The "Jack's Lantern" looks very cute and lovely, and it could be made out as following steps: Take a pumpkin and hollowed out it, then engraved smiling eyes and a big mouth on the outside, then put a candle in and lit it, so people could able to see this naive and smiling face faraway.
When have dressed up fully, groups of children acted as various demons and ghosts and carried with "Jack lanterns", they ran in front of the doors of their neighbors and shouted threatened: "Trick or Treat", "Money or Eat". If the adults do not treat them with candies or small changes, those naughty children will keep their word: All right, No Treat, Just trick with you. They sometimes painted soaps on their door handles, and sometimes painted colors on their cats. These small pranks often made adults hilarious much. Of course, most of peoples are very happy to treat their innocent little guests. So on the eve of Halloween the children could always get a plump stomach and a full pocket back.

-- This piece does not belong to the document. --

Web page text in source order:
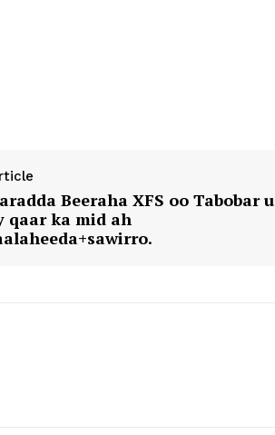
Beeraha XFS oo Tabobar u
qaar ka mid ah
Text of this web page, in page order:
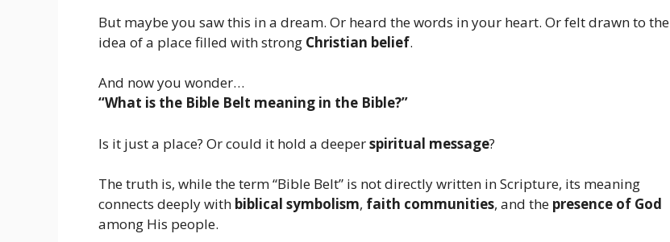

The most popular play on the eve of Halloween is "Biting Apples". In the game, people will put some apples floating in the water with a big basin, and then let the children to bite at these apples without using their hands, and the winner is the first one who bit an apple successfully.

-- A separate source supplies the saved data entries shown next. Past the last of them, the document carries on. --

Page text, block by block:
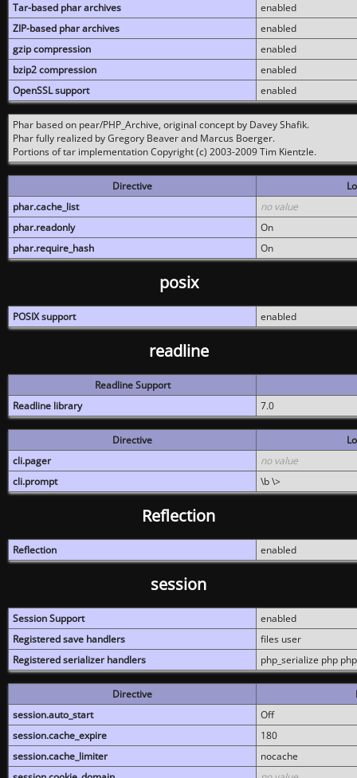
Tar-based phar archives
enabled
ZIP-based phar archives
enabled
gzip compression
enabled
bzip2 compression
enabled
OpenSSL support
enabled
Phar based on pear/PHP_Archive, original concept by Davey Shafik.
Phar fully realized by Gregory Beaver and Marcus Boerger.
Portions of tar implementation Copyright (c) 2003-2009 Tim Kientzle.
Directive
phar.cache_list
no value
phar.readonly
On
phar.require_hash
On
posix
POSIX support enabled
readline
Readline Support
Readline library
7.0
Directive
cli.pager
no value
cli.prompt
\b \>
Reflection
Reflection enabled
session
Session Support
enabled
Registered save handlers
files user
Registered serializer handlers
php_serialize php
Directive
session.auto_start
Off
session.cache_expire
180
session.cache_limiter
nocache

In addition, to adults, Halloween is also a happy night could make the fantasies come to true. Lower Manhattan is no exception as New Yorkers turn out en masse to the Greenwich Village Halloween Parade. They come for the entertainment to see the parade's main playact - paper puppets bobbing above the crowds, and to indulge in an elaborate game of dress-up.

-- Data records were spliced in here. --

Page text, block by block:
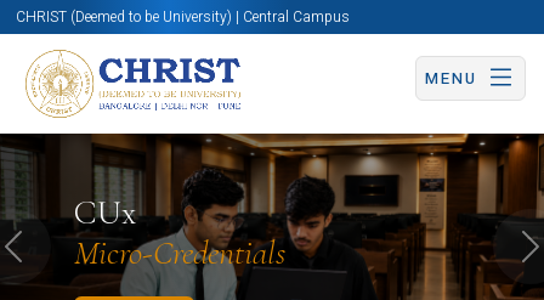
CHRIST (Deemed to be University) | Central Campus
MENU
CUx
Micro-Credentials
Know More Apply Now Apply Now
Previous
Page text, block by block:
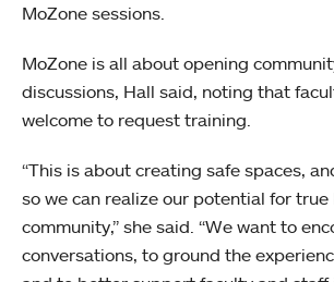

Everyday rules are temporarily suspended and thousands of costumed New Yorkers parade in the streets without fear of being judged. Men in hats (and little else) walk alongside kazoo-playing old ladies. No one is worried by the bizarre or weird, because at the Village Parade, Halloween is a night when anything goes.
Anything but crime, that is. Halloween, a night of mayhem in most other U.S. cities, is peaceful in Greenwich Village. The joyous spirit of the partygoers results in a night when crime is lower than on any other night of the year. This proves, in more ways than one, that Halloween is when one's wildest fantasies can come true for New Yorkers.